An important outcome is the demonstration that rewriting logic is a natural and simple model for concurrency. The simplicity and expressiveness of rewriting logic, as implemented in Maude, have resulted in the specification and analysis of a wide range of systems, including models of computation, different logics, and industrial programming, and modelling languages.

He has also made fundamental contributions to the formal analysis of distributed systems, combining state-based and action-based reasoning in temporal logic; combining rewriting with SMT solving; and providing theory-generic SMT solving algorithms that can be applied not only to fixed predefined theories, but to any theory that satisfies certain properties. More recent research contributions include cyber-physical systems, cloud computing, and biological systems.

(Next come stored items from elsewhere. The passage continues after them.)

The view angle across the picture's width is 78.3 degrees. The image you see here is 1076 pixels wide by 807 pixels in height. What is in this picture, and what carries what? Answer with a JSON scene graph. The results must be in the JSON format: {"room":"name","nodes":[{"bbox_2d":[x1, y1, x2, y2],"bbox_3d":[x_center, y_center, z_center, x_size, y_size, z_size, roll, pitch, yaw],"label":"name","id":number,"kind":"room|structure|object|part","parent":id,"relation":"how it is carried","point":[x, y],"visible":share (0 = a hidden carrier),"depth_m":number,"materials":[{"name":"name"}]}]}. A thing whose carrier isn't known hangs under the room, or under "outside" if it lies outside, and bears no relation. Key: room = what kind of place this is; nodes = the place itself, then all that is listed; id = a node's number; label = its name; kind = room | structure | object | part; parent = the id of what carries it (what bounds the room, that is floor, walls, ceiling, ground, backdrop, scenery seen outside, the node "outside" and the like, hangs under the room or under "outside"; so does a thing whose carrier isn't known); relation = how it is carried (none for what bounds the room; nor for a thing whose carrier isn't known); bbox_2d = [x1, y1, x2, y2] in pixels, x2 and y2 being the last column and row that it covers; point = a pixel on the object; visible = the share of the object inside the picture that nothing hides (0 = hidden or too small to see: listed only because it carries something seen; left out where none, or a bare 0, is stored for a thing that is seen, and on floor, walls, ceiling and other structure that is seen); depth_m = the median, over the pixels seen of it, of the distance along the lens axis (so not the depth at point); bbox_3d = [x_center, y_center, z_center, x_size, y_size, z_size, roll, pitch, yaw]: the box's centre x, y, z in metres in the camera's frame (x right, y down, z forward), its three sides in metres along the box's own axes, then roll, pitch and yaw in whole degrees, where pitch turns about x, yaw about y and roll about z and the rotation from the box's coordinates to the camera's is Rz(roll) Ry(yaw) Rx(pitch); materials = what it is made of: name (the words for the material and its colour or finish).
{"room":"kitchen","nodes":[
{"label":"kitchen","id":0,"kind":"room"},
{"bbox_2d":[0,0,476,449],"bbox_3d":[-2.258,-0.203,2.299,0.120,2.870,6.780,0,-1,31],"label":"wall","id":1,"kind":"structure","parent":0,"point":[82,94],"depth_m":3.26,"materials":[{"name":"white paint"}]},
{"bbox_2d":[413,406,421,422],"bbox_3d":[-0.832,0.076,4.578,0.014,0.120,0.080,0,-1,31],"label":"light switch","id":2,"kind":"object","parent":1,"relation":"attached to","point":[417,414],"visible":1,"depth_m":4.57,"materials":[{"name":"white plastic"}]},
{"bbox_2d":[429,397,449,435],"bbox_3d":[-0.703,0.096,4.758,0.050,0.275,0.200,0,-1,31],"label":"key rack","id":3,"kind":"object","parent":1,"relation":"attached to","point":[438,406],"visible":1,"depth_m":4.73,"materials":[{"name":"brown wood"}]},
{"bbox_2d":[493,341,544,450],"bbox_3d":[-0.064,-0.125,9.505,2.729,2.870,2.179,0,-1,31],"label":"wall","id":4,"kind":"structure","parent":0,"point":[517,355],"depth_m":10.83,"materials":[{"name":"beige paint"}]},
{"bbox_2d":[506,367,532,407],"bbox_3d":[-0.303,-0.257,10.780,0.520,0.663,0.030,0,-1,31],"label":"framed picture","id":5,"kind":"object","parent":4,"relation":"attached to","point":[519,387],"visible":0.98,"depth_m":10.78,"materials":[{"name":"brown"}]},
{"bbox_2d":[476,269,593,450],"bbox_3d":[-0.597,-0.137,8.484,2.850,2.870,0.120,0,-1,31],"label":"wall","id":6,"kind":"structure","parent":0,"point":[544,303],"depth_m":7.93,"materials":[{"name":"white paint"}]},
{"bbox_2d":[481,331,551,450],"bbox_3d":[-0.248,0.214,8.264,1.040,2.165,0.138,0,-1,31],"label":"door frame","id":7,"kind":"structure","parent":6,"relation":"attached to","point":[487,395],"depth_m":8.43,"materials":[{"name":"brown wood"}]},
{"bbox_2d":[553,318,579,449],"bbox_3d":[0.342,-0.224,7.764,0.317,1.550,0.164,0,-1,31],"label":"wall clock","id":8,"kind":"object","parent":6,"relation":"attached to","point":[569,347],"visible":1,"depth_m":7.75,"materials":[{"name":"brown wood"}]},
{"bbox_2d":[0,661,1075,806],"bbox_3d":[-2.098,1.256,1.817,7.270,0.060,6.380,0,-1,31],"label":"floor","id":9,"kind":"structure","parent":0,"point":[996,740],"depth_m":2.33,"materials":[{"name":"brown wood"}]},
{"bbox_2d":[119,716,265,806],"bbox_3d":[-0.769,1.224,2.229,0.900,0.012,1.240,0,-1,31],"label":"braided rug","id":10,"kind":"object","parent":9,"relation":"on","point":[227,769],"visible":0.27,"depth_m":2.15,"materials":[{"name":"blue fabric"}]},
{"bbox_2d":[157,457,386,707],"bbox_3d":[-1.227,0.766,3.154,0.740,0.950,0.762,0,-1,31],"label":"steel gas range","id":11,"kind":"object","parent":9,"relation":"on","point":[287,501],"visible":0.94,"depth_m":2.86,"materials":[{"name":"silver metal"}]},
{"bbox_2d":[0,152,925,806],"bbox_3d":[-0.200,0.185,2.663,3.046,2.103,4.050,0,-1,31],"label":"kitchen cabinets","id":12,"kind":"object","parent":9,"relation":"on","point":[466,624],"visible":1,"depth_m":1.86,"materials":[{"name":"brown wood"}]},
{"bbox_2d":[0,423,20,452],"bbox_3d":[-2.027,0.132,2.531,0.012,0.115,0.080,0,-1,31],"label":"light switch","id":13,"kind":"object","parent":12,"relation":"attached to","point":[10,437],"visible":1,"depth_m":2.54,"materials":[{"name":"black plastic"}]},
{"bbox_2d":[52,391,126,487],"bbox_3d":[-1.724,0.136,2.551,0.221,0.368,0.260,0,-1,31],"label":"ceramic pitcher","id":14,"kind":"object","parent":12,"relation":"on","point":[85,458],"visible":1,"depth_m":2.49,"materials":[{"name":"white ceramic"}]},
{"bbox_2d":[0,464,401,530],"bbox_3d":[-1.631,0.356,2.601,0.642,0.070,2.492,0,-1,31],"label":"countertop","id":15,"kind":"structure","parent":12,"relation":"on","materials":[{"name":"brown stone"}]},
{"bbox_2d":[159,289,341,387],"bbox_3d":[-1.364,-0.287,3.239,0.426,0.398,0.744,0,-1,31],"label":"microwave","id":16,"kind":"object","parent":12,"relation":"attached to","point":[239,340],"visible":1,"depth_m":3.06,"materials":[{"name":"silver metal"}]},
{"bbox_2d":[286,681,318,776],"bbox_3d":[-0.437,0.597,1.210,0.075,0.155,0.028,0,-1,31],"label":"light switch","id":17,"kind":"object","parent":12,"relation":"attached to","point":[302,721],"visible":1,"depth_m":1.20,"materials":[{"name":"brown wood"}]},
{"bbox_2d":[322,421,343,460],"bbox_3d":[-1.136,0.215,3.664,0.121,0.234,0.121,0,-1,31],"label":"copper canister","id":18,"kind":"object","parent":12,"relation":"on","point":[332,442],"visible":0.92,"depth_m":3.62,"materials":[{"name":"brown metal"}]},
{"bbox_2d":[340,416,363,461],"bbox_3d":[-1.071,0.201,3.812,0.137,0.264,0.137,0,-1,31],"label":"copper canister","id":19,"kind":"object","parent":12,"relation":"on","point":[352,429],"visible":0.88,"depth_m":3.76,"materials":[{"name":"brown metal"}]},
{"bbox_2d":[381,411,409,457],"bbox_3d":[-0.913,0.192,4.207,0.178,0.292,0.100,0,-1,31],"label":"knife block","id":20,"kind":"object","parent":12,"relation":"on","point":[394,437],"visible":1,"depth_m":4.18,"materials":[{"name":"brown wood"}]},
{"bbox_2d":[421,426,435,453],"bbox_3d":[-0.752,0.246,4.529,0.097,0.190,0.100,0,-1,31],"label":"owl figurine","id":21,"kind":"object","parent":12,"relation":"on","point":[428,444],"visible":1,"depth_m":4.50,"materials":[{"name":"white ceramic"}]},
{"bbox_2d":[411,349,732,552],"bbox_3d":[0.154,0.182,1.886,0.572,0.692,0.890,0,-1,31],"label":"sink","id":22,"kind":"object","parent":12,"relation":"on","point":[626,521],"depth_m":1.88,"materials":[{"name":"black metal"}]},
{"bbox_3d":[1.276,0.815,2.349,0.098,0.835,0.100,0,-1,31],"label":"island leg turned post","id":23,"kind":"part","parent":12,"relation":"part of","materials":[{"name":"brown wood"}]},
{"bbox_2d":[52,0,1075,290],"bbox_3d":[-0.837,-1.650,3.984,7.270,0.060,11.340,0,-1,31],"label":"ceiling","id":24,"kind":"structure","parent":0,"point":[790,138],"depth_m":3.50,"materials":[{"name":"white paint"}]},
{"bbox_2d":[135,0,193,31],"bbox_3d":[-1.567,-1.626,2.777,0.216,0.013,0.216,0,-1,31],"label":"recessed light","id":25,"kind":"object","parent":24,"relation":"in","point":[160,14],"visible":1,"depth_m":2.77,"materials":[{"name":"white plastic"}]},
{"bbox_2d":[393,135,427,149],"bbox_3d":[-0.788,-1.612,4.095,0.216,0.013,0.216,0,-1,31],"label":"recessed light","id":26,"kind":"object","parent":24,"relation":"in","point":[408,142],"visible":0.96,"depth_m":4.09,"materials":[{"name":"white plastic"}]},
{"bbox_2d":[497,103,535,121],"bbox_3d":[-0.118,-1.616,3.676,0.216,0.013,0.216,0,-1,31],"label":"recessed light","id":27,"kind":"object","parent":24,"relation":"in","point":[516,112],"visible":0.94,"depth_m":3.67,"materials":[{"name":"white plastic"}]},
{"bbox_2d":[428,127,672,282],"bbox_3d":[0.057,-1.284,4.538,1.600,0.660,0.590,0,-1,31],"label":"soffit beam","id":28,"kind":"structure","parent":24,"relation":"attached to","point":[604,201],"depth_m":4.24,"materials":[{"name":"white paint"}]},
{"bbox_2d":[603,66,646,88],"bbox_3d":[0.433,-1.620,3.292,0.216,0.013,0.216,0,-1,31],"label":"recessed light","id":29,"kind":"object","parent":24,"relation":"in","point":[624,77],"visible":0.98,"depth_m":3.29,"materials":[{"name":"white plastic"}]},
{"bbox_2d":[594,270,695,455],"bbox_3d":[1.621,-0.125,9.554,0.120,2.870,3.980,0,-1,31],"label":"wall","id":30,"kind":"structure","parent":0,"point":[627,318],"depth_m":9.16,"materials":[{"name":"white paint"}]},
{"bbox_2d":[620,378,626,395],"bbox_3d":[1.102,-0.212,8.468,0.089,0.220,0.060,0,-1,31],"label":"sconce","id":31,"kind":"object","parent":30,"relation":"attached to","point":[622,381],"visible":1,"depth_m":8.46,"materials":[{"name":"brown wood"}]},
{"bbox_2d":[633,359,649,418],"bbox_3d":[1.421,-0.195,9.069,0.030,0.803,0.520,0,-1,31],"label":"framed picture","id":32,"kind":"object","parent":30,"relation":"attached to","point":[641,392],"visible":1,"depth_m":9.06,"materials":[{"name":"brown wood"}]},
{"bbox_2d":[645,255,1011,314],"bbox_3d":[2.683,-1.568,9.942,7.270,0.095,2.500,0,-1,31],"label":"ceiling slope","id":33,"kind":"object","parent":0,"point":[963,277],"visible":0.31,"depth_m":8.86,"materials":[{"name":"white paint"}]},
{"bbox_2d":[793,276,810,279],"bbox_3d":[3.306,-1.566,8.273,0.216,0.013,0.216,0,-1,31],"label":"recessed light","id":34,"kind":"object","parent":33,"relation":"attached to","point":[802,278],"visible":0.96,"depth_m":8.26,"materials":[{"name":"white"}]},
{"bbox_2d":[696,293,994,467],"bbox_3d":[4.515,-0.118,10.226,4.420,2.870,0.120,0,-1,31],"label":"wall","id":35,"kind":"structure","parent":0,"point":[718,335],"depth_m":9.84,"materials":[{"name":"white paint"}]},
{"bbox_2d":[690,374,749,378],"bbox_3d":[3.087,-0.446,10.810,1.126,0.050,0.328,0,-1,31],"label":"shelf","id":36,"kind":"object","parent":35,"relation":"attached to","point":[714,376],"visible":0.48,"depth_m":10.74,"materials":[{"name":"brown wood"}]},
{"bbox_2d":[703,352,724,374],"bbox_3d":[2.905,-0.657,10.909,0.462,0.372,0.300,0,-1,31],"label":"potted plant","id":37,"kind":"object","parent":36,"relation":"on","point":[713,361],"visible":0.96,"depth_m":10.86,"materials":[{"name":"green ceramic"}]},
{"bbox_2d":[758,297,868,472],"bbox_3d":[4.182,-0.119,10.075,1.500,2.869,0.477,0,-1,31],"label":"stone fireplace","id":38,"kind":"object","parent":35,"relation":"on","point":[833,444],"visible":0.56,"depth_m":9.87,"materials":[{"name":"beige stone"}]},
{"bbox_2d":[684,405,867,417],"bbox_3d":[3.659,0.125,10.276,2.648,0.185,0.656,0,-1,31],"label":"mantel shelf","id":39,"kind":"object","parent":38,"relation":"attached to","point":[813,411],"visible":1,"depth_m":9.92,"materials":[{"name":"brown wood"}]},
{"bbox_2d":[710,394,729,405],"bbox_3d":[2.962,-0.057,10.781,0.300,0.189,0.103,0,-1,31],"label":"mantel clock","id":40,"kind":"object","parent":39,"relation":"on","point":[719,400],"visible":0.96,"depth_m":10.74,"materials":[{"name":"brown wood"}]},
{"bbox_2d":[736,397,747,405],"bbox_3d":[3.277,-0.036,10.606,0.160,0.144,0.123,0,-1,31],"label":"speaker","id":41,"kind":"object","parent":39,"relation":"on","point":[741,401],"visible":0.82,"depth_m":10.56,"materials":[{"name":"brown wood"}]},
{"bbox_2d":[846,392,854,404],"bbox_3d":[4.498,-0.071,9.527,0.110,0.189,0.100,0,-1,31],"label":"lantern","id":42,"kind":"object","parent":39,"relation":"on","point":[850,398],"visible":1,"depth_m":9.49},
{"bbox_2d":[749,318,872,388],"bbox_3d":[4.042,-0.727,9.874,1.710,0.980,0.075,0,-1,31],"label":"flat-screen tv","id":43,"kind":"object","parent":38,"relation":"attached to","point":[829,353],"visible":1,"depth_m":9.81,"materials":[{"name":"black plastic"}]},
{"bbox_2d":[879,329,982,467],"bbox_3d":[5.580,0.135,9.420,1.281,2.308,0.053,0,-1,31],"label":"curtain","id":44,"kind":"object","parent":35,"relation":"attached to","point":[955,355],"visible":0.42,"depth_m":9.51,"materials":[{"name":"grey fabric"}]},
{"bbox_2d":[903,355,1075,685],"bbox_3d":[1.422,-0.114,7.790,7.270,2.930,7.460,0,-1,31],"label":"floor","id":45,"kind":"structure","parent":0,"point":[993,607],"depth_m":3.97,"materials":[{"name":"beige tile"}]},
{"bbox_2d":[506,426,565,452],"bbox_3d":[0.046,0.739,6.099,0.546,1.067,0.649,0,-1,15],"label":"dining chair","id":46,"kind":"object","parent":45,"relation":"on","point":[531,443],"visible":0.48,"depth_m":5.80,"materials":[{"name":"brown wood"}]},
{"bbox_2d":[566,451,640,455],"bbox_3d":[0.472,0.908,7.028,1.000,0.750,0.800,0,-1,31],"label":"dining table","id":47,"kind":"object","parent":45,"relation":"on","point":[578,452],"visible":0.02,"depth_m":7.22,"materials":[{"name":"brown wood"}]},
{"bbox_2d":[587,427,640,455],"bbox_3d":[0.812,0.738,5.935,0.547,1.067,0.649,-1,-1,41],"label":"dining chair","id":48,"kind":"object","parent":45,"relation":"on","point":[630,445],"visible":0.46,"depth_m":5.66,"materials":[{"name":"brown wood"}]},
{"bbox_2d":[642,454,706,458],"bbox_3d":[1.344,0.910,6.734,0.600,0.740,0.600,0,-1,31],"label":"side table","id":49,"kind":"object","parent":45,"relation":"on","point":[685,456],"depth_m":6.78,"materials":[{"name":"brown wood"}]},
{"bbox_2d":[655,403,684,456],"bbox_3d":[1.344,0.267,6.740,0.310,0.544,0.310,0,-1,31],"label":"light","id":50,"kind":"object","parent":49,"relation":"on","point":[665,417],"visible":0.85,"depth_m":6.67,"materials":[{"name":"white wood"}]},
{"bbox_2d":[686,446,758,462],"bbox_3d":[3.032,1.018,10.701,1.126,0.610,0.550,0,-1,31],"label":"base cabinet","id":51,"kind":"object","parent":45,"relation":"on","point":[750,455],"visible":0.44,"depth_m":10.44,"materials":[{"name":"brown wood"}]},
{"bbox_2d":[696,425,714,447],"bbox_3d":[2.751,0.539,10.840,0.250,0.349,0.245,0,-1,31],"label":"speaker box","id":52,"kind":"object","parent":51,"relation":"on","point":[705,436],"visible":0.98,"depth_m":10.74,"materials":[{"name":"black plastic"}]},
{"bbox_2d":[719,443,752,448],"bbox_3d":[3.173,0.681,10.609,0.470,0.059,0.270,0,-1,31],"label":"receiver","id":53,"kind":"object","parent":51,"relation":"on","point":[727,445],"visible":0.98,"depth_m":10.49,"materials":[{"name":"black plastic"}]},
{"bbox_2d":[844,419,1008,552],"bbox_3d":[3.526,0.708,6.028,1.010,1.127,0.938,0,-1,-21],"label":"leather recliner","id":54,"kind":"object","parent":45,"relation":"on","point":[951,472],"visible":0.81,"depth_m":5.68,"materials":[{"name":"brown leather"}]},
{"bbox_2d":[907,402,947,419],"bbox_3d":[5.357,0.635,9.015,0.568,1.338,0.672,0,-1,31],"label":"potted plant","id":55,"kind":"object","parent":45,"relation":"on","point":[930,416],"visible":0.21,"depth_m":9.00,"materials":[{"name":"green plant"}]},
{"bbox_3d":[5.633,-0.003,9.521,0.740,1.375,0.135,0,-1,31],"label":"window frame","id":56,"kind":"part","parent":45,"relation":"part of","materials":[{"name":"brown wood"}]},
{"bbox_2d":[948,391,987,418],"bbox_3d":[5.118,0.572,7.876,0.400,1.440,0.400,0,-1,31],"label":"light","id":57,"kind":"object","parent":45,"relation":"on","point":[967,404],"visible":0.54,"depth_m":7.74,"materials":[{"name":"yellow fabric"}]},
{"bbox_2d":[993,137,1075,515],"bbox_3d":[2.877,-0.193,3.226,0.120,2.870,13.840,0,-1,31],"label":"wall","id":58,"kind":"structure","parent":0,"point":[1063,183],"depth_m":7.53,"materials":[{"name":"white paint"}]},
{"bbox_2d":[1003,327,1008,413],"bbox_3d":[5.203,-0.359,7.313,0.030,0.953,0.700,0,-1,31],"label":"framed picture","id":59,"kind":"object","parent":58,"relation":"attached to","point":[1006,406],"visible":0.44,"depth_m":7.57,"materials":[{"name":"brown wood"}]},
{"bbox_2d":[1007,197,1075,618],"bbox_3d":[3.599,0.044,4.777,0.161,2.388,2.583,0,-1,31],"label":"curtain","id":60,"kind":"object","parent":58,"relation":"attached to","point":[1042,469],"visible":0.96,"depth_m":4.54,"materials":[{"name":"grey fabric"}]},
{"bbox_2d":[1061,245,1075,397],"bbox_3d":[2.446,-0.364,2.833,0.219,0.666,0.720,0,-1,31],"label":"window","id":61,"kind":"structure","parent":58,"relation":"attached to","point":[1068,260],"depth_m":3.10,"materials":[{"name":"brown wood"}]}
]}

His scientific approach is best described by the dictum ‘‘beauty is our business’’. He is not afraid of venturing into domains far away from what we would think are his comfort zones; he actually relishes the opportunity to impose rigour on other fields and to encounter new challenges that inspire new theoretical developments.

His friends' and colleagues' testimony that he tries to keep the highest ethical and scientific standards in his research and in his dealings with colleagues, students, and other people around him. New students are treated with the same courtesy as leading researchers. This is reflected in the fact that many former students continue to collaborate when they become more senior researchers.

He is remarkably generous in sharing and discussing the many ideas emanating from his fertile mind, and is genuinely curious and appreciative of other opinions. This collaborative spirit is also witnessed by him having 132 coauthors listed on DBLP. Despite being one of our generation’s leading computer scientists, many of his collaborators first and foremost consider him to be a remarkably loyal and true friend.

He was inducted as an ACM Fellow in 2020 "for the development of logical methods for design and verification of computational systems".

==Selected research==
- Clavel, Manuel, et al. All about Maude — a high-performance logical framework: how to specify, program and verify systems in rewriting logic. Springer-Verlag, 2007.
- Goguen, Joseph A., et al. "Introducing obj." Software Engineering with OBJ. Springer, Boston, MA, 2000. 3–167.
- Meseguer, José. "Conditional rewriting logic as a unified model of concurrency." Theoretical computer science 96.1 (1992): 73–155.
- Goguen, Joseph A., and José Meseguer. "Security policies and security models." 1982 IEEE Symposium on Security and Privacy. IEEE, 1982.